-------- Data for this task

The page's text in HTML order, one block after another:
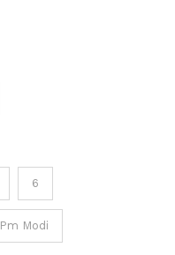
6
Pm Modi
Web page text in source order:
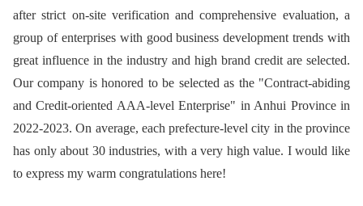
after strict on-site verification and comprehensive evaluation, a
group of enterprises with good business development trends with
great influence in the industry and high brand credit are selected.
Our company is honored to be selected as the "Contract-abiding
and Credit-oriented AAA-level Enterprise" in Anhui Province in
2022-2023. On average, each prefecture-level city in the province
has only about 30 industries, with a very high value. I would like
to express my warm congratulations here!
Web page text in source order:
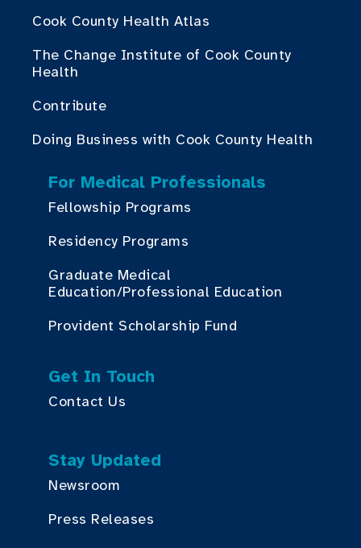
Cook County Health Atlas
The Change Institute of Cook County
Health
Contribute
Doing Business with Cook County Health
For Medical Professionals
Fellowship Programs
Residency Programs
Graduate Medical
Education/Professional Education
Provident Scholarship Fund
Get In Touch
Contact Us
Stay Updated
Newsroom
Press Releases
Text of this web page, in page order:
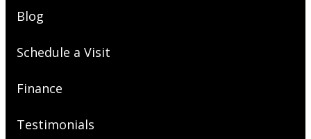
Blog
Schedule a Visit
Finance
Testimonials
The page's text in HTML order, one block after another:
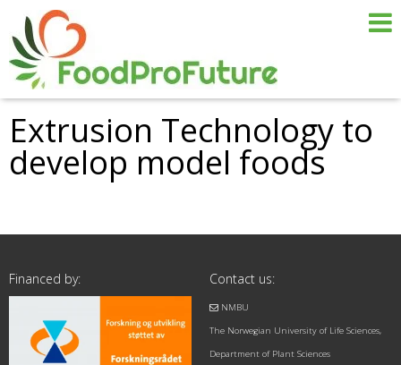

----------------

**What the task requires:** Each record above must be returned exactly as written, with its pictures omitted.

**Task answer:**
The page's text in HTML order, one block after another:
6
Pm Modi
Web page text in source order:
after strict on-site verification and comprehensive evaluation, a
group of enterprises with good business development trends with
great influence in the industry and high brand credit are selected.
Our company is honored to be selected as the "Contract-abiding
and Credit-oriented AAA-level Enterprise" in Anhui Province in
2022-2023. On average, each prefecture-level city in the province
has only about 30 industries, with a very high value. I would like
to express my warm congratulations here!
Web page text in source order:
Cook County Health Atlas
The Change Institute of Cook County
Health
Contribute
Doing Business with Cook County Health
For Medical Professionals
Fellowship Programs
Residency Programs
Graduate Medical
Education/Professional Education
Provident Scholarship Fund
Get In Touch
Contact Us
Stay Updated
Newsroom
Press Releases
Text of this web page, in page order:
Blog
Schedule a Visit
Finance
Testimonials
The page's text in HTML order, one block after another:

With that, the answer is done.